What is required: Print each entry as it appears. Images stay out of the copy.
......
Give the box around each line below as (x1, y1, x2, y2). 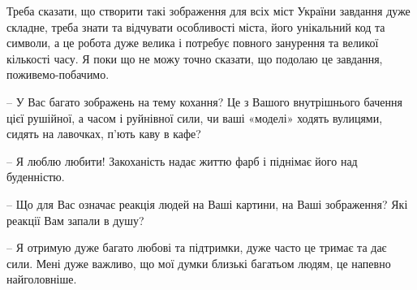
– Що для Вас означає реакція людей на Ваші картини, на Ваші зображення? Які (6, 195, 408, 212)
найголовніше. (6, 271, 77, 288)
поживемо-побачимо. (6, 66, 110, 83)
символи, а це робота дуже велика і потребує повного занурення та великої (6, 34, 379, 51)
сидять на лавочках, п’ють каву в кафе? (6, 125, 201, 142)
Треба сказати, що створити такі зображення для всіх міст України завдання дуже (6, 2, 411, 19)
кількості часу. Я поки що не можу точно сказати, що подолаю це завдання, (6, 50, 383, 67)
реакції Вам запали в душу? (6, 211, 144, 228)
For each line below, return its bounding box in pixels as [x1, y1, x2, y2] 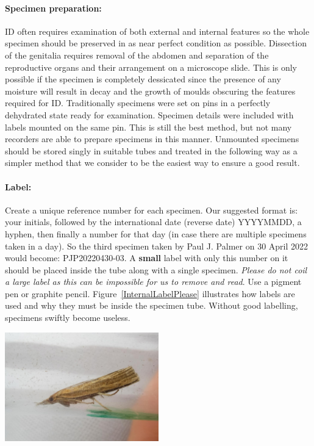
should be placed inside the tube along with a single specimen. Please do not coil [5, 263, 307, 276]
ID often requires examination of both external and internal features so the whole [5, 24, 310, 37]
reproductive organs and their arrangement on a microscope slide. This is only [5, 60, 297, 73]
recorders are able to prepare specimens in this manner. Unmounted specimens [5, 132, 299, 145]
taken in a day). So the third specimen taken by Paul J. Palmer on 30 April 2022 [5, 239, 309, 252]
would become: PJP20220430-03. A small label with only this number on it [5, 251, 288, 264]
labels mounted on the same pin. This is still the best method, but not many [5, 120, 292, 133]
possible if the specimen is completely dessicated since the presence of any [5, 73, 281, 85]
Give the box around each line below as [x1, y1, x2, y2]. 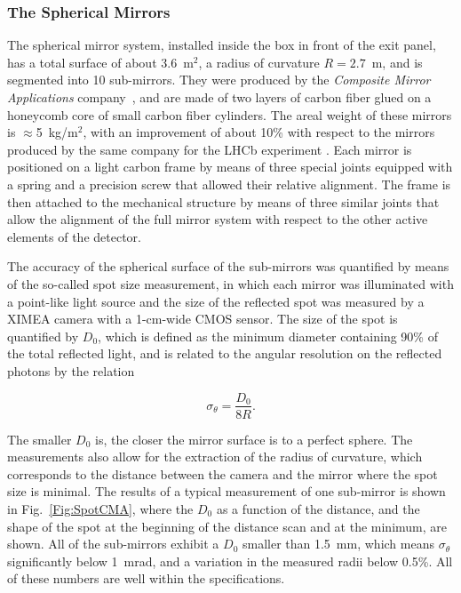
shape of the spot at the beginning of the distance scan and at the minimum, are [7, 517, 448, 535]
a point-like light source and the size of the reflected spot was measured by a [7, 292, 425, 310]
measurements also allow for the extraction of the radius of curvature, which [7, 447, 423, 466]
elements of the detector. [7, 227, 141, 245]
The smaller [7, 429, 72, 448]
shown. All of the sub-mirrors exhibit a [7, 534, 219, 553]
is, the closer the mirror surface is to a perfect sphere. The [95, 429, 413, 448]
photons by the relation [7, 361, 135, 380]
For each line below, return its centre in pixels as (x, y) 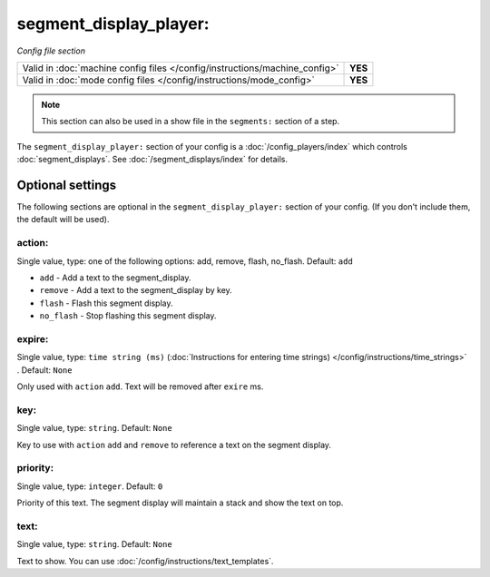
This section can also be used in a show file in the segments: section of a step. (191, 122)
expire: (33, 338)
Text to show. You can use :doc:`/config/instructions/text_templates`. (145, 561)
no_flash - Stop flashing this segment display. (128, 316)
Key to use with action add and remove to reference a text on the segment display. (174, 445)
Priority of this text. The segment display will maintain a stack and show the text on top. (180, 503)
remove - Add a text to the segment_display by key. (136, 290)
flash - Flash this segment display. (106, 303)
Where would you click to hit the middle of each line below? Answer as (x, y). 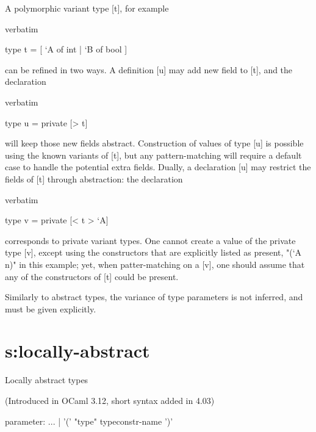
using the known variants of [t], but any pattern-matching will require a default (153, 155)
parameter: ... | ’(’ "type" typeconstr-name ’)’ (89, 421)
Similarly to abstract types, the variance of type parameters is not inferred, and (154, 297)
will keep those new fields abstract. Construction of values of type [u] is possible (154, 143)
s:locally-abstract (77, 351)
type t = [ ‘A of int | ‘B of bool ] (66, 49)
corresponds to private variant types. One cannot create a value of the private (150, 240)
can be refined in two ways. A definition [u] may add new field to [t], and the (149, 69)
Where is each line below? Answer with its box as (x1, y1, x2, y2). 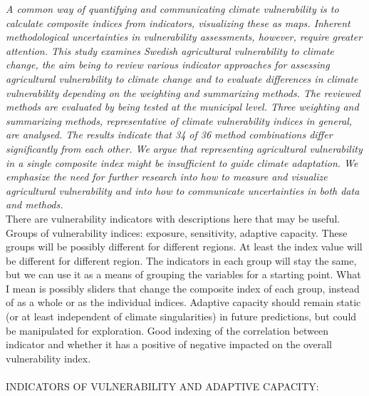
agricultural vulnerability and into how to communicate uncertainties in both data (6, 183, 360, 198)
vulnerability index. (6, 350, 91, 365)
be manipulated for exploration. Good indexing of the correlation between (6, 323, 328, 337)
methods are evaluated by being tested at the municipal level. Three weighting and (6, 99, 359, 114)
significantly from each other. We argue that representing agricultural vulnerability (6, 141, 363, 156)
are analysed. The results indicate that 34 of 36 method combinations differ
......
Answer to this exercise:
Give the box around each line below as (x1, y1, x2, y2). 
– Що для Вас означає реакція людей на Ваші картини, на Ваші зображення? Які (6, 195, 408, 212)
найголовніше. (6, 271, 77, 288)
поживемо-побачимо. (6, 66, 110, 83)
символи, а це робота дуже велика і потребує повного занурення та великої (6, 34, 379, 51)
сидять на лавочках, п’ють каву в кафе? (6, 125, 201, 142)
Треба сказати, що створити такі зображення для всіх міст України завдання дуже (6, 2, 411, 19)
кількості часу. Я поки що не можу точно сказати, що подолаю це завдання, (6, 50, 383, 67)
реакції Вам запали в душу? (6, 211, 144, 228)
For each line below, return its bounding box in pixels as [x1, y1, x2, y2] 
should be placed inside the tube along with a single specimen. Please do not coil [5, 263, 307, 276]
ID often requires examination of both external and internal features so the whole [5, 24, 310, 37]
reproductive organs and their arrangement on a microscope slide. This is only [5, 60, 297, 73]
recorders are able to prepare specimens in this manner. Unmounted specimens [5, 132, 299, 145]
taken in a day). So the third specimen taken by Paul J. Palmer on 30 April 2022 [5, 239, 309, 252]
would become: PJP20220430-03. A small label with only this number on it [5, 251, 288, 264]
labels mounted on the same pin. This is still the best method, but not many [5, 120, 292, 133]
possible if the specimen is completely dessicated since the presence of any [5, 73, 281, 85]
Give the box around each line below as [x1, y1, x2, y2]. 
shape of the spot at the beginning of the distance scan and at the minimum, are [7, 517, 448, 535]
a point-like light source and the size of the reflected spot was measured by a [7, 292, 425, 310]
measurements also allow for the extraction of the radius of curvature, which [7, 447, 423, 466]
elements of the detector. [7, 227, 141, 245]
The smaller [7, 429, 72, 448]
shown. All of the sub-mirrors exhibit a [7, 534, 219, 553]
is, the closer the mirror surface is to a perfect sphere. The [95, 429, 413, 448]
photons by the relation [7, 361, 135, 380]
For each line below, return its centre in pixels as (x, y) 
This section can also be used in a show file in the segments: section of a step. (191, 122)
expire: (33, 338)
Text to show. You can use :doc:`/config/instructions/text_templates`. (145, 561)
no_flash - Stop flashing this segment display. (128, 316)
Key to use with action add and remove to reference a text on the segment display. (174, 445)
Priority of this text. The segment display will maintain a stack and show the text on top. (180, 503)
remove - Add a text to the segment_display by key. (136, 290)
flash - Flash this segment display. (106, 303)
Where would you click to hit the middle of each line below? Answer as (x, y). 
using the known variants of [t], but any pattern-matching will require a default (153, 155)
parameter: ... | ’(’ "type" typeconstr-name ’)’ (89, 421)
Similarly to abstract types, the variance of type parameters is not inferred, and (154, 297)
will keep those new fields abstract. Construction of values of type [u] is possible (154, 143)
s:locally-abstract (77, 351)
type t = [ ‘A of int | ‘B of bool ] (66, 49)
corresponds to private variant types. One cannot create a value of the private (150, 240)
can be refined in two ways. A definition [u] may add new field to [t], and the (149, 69)
Where is each line below? Answer with its box as (x1, y1, x2, y2). 
agricultural vulnerability and into how to communicate uncertainties in both data (6, 183, 360, 198)
vulnerability index. (6, 350, 91, 365)
be manipulated for exploration. Good indexing of the correlation between (6, 323, 328, 337)
methods are evaluated by being tested at the municipal level. Three weighting and (6, 99, 359, 114)
significantly from each other. We argue that representing agricultural vulnerability (6, 141, 363, 156)
are analysed. The results indicate that 34 of 36 method combinations differ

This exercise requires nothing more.